Market Returns Volatility based on Markov Chain Monte Carlo
Introduction
The variance of returns of assets tends to change over time. The stochastic volatility model (SV) attempts to model this variance by assuming that they follow some latent stochastic process. However, even the simplest SV model is difficult to fit due to various reasons. Naive strategy of maximum likelihood estimation fails due to the fact that the marginal distribution is evaluated in high dimensional space. Monte Carlo Markov Chain (MCMC), on the other hand, faces difficulty in simulating some non-analytical distributions and people needs to resort to indirect approach such as Metropolis-Hastings algorithm or reject-accept sampling.
This article is about using MCMC algorithm for SV model. And model is applied in estimating the stock price volatility of 600891:CH in Shanghai Stock Exchange. All experiments are implemented using Jupyter Notebook under Python3.
Theory
Consider \(y_{t}, t = 1,2,...N\) is the stock price series, the standard stochastic volatility model is:
\[y_{t} = \sqrt{h_{t}}\cdot u_{t}, u_{t}\sim N(0, 1)\] \[lnh_{t} = \mu + \phi\cdot lnh_{t-1} + \sigma_{n}\eta_{t}, \eta_{t}\sim N(0,1)\]where \(h_{t}\) is the unobserved log-volatility of \(y_{t}\), the error terms \(\mu_{t}\) and \(\eta_{t}\) are Gaussian white noise sequence, \(\phi\) is the volatility resistance, and \(\sigma_{n}^2\) is the standard deviation of the volatility.
Experienment
Data samples are the index of Harbin Churin Group Jointstock Co Ltd (stock quote: 600891:CH), from Shanghai Composite. The data range is from November 22, 2015 to November 22, 2018. And data was collected using TuShare, which is a Python package designed for crawling historical and Real-time Quotes data of mainland China stocks.
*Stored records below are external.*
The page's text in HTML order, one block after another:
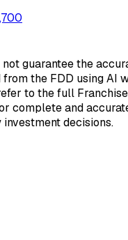
guarantee the
from the FDD using AI
to the full
complete and
decisions.
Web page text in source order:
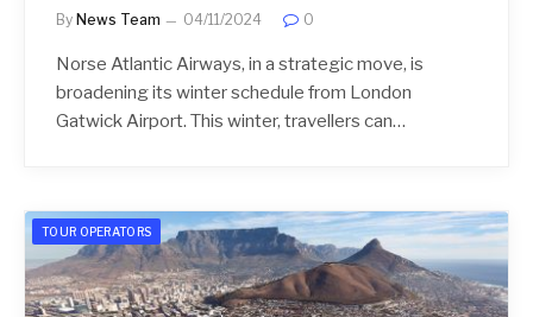
By News Team 04/11/2024 0
Norse Atlantic Airways, in a strategic move, is
broadening its winter schedule from London
Gatwick Airport. This winter, travellers can…
TOUR OPERATORS
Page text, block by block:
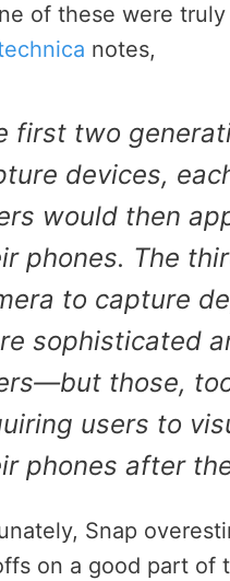
of these were
notes,
first two
devices,
would then
phones. The
to capture
sophisticated
those,
users to
phones after
Snap
on a good part of
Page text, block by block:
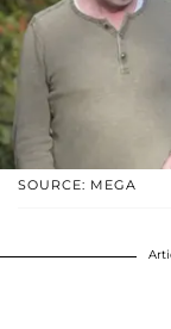
SOURCE: MEGA
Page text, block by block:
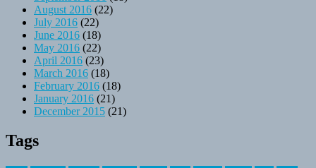
August 2016 (22)
July 2016 (22)
June 2016 (18)
May 2016 (22)
April 2016 (23)
March 2016 (18)
February 2016 (18)
January 2016 (21)
December 2015 (21)
Tags
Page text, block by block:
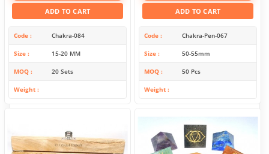
ADD TO CART
Code Chakra-084
Size 15-20 MM
MOQ 20 Sets
Weight
ADD TO CART
Code Chakra-Pen-067
Size 50-55mm
MOQ 50 Pcs
Weight
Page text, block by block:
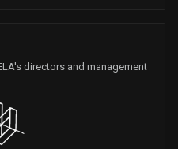
directors and management
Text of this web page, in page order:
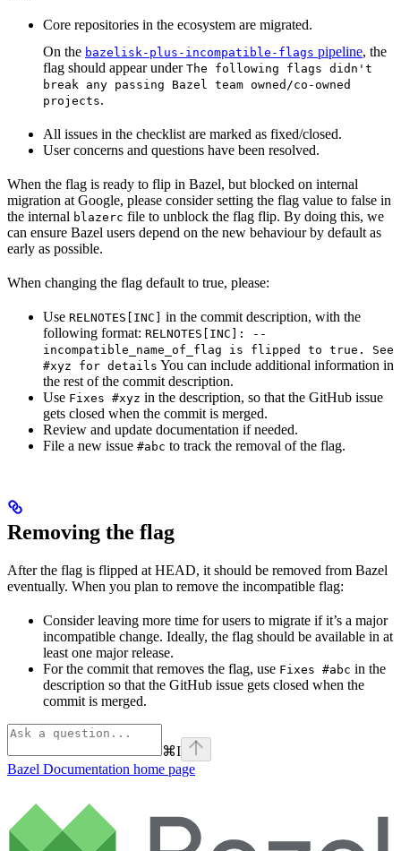
Core repositories in the ecosystem are migrated.
On the bazelisk-plus-incompatible-flags pipeline, the
flag should appear under The following flags didn't
break any passing Bazel team owned/co-owned
projects.
All issues in the checklist are marked as fixed/closed.
User concerns and questions have been resolved.
When the flag is ready to flip in Bazel, but blocked on internal
migration at Google, please consider setting the flag value to false in
the internal blazerc file to unblock the flag flip. By doing this, we
can ensure Bazel users depend on the new behaviour by default as
early as possible.
When changing the flag default to true, please:
Use RELNOTES[INC]
in the commit description, with the
following format: RELNOTES[INC]: --
incompatible_name_of_flag is flipped to true. See
#xyz for details You can include additional information in
the rest of the commit description.
Use Fixes #xyz in the description, so that the GitHub issue
gets closed when the commit is merged.
Review and update documentation if needed.
File a new issue #abc to track the removal of the flag.
Removing the flag
After the flag is flipped at HEAD, it should be removed from Bazel
eventually. When you plan to remove the incompatible flag:
Consider leaving more time for users to migrate if it’s a major
incompatible change. Ideally, the flag should be available in at
least one major release.
For the commit that removes the flag, use Fixes #abc in the
description so that the GitHub issue gets closed when the
commit is merged.
⌘I
Bazel Documentation home page
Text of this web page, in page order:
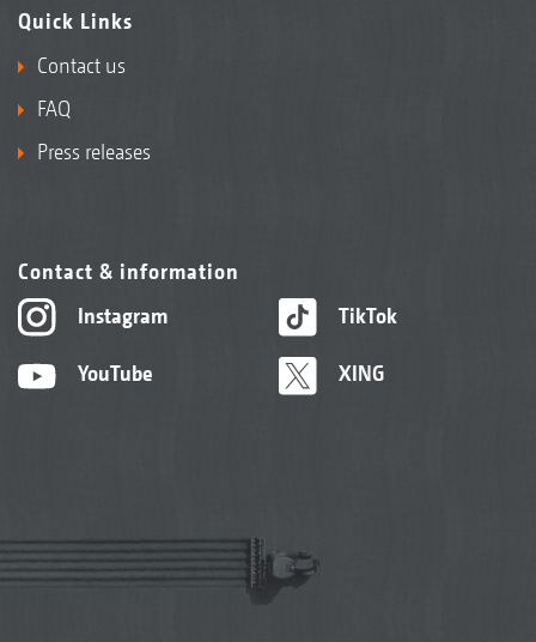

The equation of the return rate is defined as:
\[y_{t} = log(price_{t+1}/price_{t})\]where \(price_{t}\) is the closing price at day t.
The stock price of 600891:CH during the given period (11/22/2015~11/22/2018) and the log change of prices during that period.
All sampled h:
The estimated stochastic volatility (mean of all sampled h) and absolute returns ($$ | y_t | $$) |
From above two figures, one can see that the estimated stochastic volatility closely mimics the movements of absolute returns.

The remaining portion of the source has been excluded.